Hacker News new | ask | show | jobs
by Arch-TK 1172 days ago
I agree that realloc was poorly defined for the 0 size case, I think UB or IDB both would have worked in this case to really drive that point home, the WG chose UB.

That being said, you're completely wrong about what UB means. Making use of UB may as well initiate the rise of zombie velociraptors. Except for the situation where your implementation explicitly specifies that it provides a predictable behaviour for a specific case of UB, there's literally no guarantee of what will happen. Assuming that the implementation will stick with some status quo and your code won't exhibit absolutely unusual behaviour is just naiive.

Please don't mislead people into thinking that it's ever a good idea to assume that undefined behaviour will be handled sensibly, this kind of mislead assumption is one of the major sources of bugs in C code.

3 comments

> this kind of mislead assumption is one of the major sources of bugs in C code.

This is not even close to be true. Most bugs in C code are from programmer mistakes, not from UB behavior. The exaggeration that is spread by some people regarding UB is close to absurd. If something is UB, it may generate different results in different situations, even with the same compiler. The standard is just clarifying this problem. A good compiler will do something sensible, or at least issue a warning when this situation is detected. If you have a bad compiler that does strange things with your code, it's not a defect of UB but the compiler instead.

Optimizing compilers don’t work like that. They can either deviate from the standard and leave it as defined behavior, or mark it UB and go with it as usual.

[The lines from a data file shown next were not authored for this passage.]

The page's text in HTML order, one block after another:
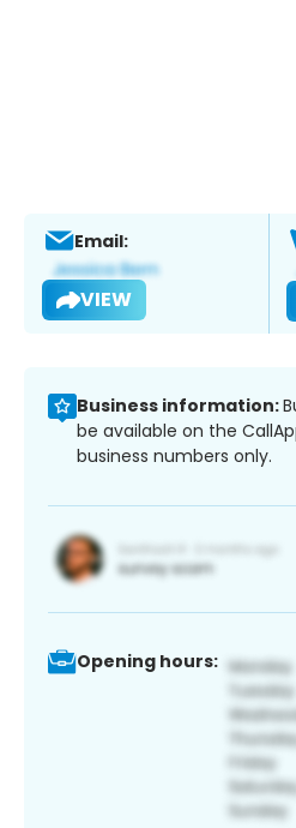
Email:
VIEW
Business information:
be available on the
business numbers only.
Opening hours:
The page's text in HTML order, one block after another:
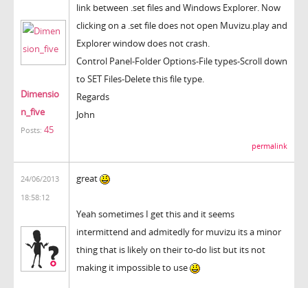
Dimensio
n_five
Posts: 45
link between .set files and Windows Explorer. Now
clicking on a .set file does not open Muvizu.play and
Explorer window does not crash.
Control Panel-Folder Options-File types-Scroll down
to SET Files-Delete this file type.
Regards
John
permalink
24/06/2013
18:58:12
great
Yeah sometimes I get this and it seems
intermittend and admitedly for muvizu its a minor
thing that is likely on their to-do list but its not
making it impossible to use
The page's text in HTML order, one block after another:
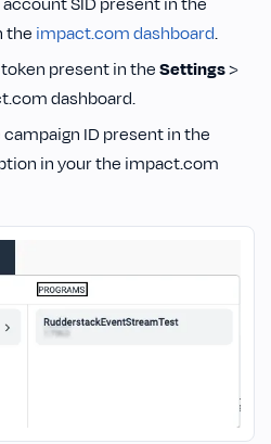
the impact.com dashboard.
present in theSettings>
dashboard.
campaign ID present in the
in your the impact.com
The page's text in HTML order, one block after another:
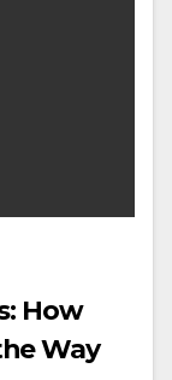
How
Way
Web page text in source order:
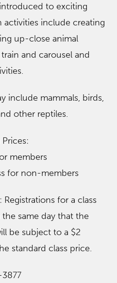
to exciting
activities include creating
up-close animal
and carousel and
include mammals, birds,
other reptiles.
members
for non-members
Registrations for a class
same day that the
be subject to a $2
standard class price.
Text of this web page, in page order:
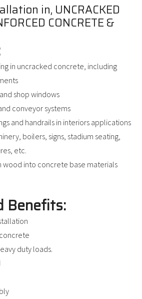
in, UNCRACKED
CONCRETE &
in uncracked concrete, including
shop windows
conveyor systems
and handrails in interiors applications
boilers, signs, stadium seating,
etc.
wood into concrete base materials
Benefits:
duty loads.

To get some insight by analogy, consider this set of constraints (unrelated to C):

  x <= 7
  2x >= 5
  …(more with x, y, z but not more constraining x)…
When you feed this to a linear constraint solver, you may get anything from 2.5 to 7 as x. E.g. 3.1415926. Not because a solver wanted to draw some circles, but because it transformed your geometric problem into an abstract representation for its own algorithm, performed some fast operations over it and returned the result. Nobody knows how exactly a specific solving method will behave wrt (underconstrained) x given that the description above is all you have.

When you feed UB into an optimizer, you feed a bit of lava into a plastic pipe, figuratively. You’ll get anything from program #2500…0000 to program #6999…9999, where “…” is few more thousands/millions of digits. Run some numbers from there as an .exe to see if something absurd happens.

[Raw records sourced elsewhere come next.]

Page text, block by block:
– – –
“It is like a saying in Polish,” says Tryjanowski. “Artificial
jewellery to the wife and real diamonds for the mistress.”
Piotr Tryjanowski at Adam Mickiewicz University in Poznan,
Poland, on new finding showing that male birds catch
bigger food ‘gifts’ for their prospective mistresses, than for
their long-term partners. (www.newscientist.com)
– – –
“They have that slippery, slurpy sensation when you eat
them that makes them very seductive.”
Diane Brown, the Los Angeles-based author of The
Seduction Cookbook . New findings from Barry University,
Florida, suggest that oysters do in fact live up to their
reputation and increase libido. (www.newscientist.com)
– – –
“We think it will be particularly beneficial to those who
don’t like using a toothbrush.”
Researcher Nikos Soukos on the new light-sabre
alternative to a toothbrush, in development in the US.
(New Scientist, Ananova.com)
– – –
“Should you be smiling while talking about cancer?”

The nature of UB and optimizers is that you either relax UBs into DBs and get worse efficiency, or you specify more UBs and get worse programming safety. What happens in between can be perceived as completely random. And the better/faster the optimizer is, the more random the outcome will likely be.

The exaggeration that is spread by some people regarding UB is close to absurd

UB-in-code is absurd by definition, no exaggeration here.

> Most bugs in C code are from programmer mistakes

These most often lead to the triggering of UB. The reason why programmer mistakes lead to confusing bugs instead of simple and straightforward bugs which are easy to catch in the development process is mainly because UB imposes no restrictions on what the compiler should do. In the vast majority of UB cases the compilers simply don't do anything, and assume it can't happen. This is why dereferencing a pointer and then checking if it's null ends up eliding the null check (because if you've dereferenced it, it can't be null, that would be UB). Accessing past the end of an array is UB so it can't happen, therefore your compiler won't check for it. Accessing past the end of an array and accidentally reading from/writing to another variable - likewise.

UB encompasses ALL behavior for which the standard does not provide an explicit definition. The reason why the C standard provides explicit instances of UB usually boils down to clarifying situations where people were confused about whether something was UB or not. But if the behaviour is not defined in the standard, then it is by definition UB.

If I am not wrong, one major security bug that C programs usually face is buffer overflow, which is an undefined behavior.
Right, this should have been left to the implementor if they didn't want to standardize one behavior. Making it UB is the worst possible outcome. Yes, people who write portable code will still want to not rely on `realloc()`'s freeing behavior, but if you do and your realloc() implementation doesn't, then you suffer a leak, while if you do and realloc() decides to wipe your drive and make your power supply explode...
> Except for the situation where your implementation explicitly specifies that it provides a predictable behaviour for a specific case of UB, there's literally no guarantee of what will happen.

That situation is "when you have UBSan turned on".